== Exercise description ==
Which lines belong in your copy? Those from the start of the data through the line with "experienced by many", exactly as written, without any pictures.

::::

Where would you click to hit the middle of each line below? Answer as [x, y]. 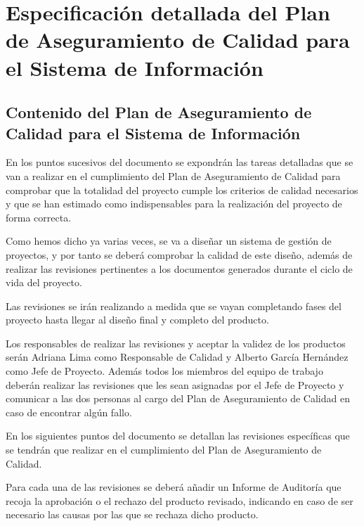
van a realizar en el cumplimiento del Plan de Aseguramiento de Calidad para [173, 175]
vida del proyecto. [44, 282]
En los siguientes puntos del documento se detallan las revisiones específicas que [178, 436]
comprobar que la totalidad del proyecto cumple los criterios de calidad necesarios [182, 190]
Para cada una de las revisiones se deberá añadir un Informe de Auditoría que [174, 487]
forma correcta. [39, 217]
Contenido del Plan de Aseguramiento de [159, 112]
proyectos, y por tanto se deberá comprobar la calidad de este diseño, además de [179, 254]
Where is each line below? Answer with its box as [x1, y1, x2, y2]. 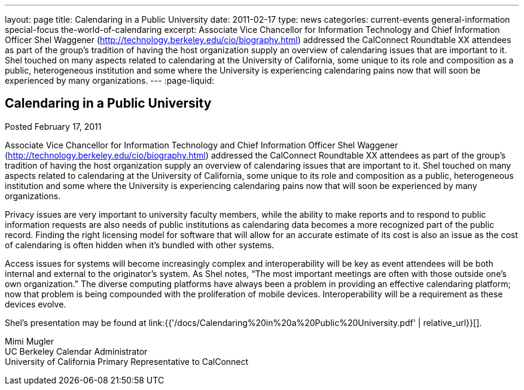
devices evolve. [5, 298, 66, 309]
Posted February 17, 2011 [5, 121, 102, 132]
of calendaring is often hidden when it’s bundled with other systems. [5, 239, 275, 250]
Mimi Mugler [5, 336, 54, 346]
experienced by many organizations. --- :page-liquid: [5, 75, 215, 86]
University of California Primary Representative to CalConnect [5, 356, 249, 367]
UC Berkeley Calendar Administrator [5, 346, 148, 357]
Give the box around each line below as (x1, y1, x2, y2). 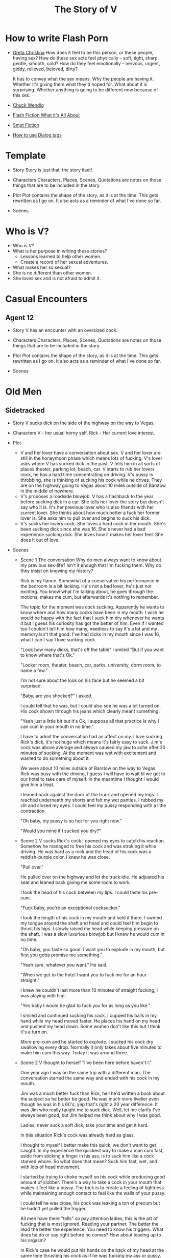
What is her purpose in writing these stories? (12, 248, 107, 254)
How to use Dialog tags (12, 132, 62, 138)
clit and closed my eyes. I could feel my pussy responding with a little (20, 802, 166, 809)
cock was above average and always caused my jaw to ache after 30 (20, 744, 166, 750)
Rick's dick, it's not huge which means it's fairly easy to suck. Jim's (20, 739, 162, 745)
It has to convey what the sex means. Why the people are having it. (12, 75, 154, 82)
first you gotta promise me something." (20, 952, 103, 958)
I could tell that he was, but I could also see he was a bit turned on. (20, 702, 161, 709)
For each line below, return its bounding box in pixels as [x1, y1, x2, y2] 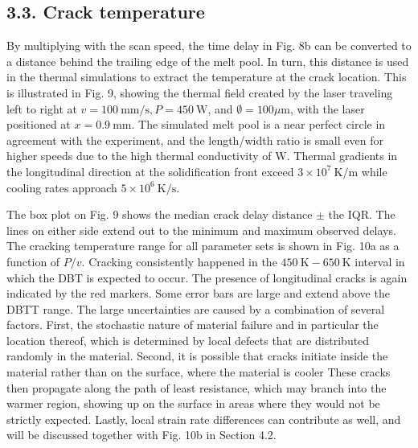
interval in [354, 253, 405, 269]
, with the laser [290, 100, 365, 117]
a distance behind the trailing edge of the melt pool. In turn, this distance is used [6, 52, 409, 69]
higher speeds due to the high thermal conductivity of [6, 147, 272, 164]
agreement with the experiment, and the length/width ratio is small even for [6, 131, 383, 148]
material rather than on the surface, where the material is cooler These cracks [6, 364, 391, 380]
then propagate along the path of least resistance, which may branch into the [6, 379, 387, 396]
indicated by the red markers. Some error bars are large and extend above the [6, 285, 390, 302]

::::

== Task result ==
Where would you click to hit the middle of each line below? Answer as [x, y]. 
van a realizar en el cumplimiento del Plan de Aseguramiento de Calidad para [173, 175]
vida del proyecto. [44, 282]
En los siguientes puntos del documento se detallan las revisiones específicas que [178, 436]
comprobar que la totalidad del proyecto cumple los criterios de calidad necesarios [182, 190]
Para cada una de las revisiones se deberá añadir un Informe de Auditoría que [174, 487]
forma correcta. [39, 217]
Contenido del Plan de Aseguramiento de [159, 112]
proyectos, y por tanto se deberá comprobar la calidad de este diseño, además de [179, 254]
Where is each line below? Answer with its box as [x1, y1, x2, y2]. 
devices evolve. [5, 298, 66, 309]
Posted February 17, 2011 [5, 121, 102, 132]
of calendaring is often hidden when it’s bundled with other systems. [5, 239, 275, 250]
Mimi Mugler [5, 336, 54, 346]
experienced by many organizations. --- :page-liquid: [5, 75, 215, 86]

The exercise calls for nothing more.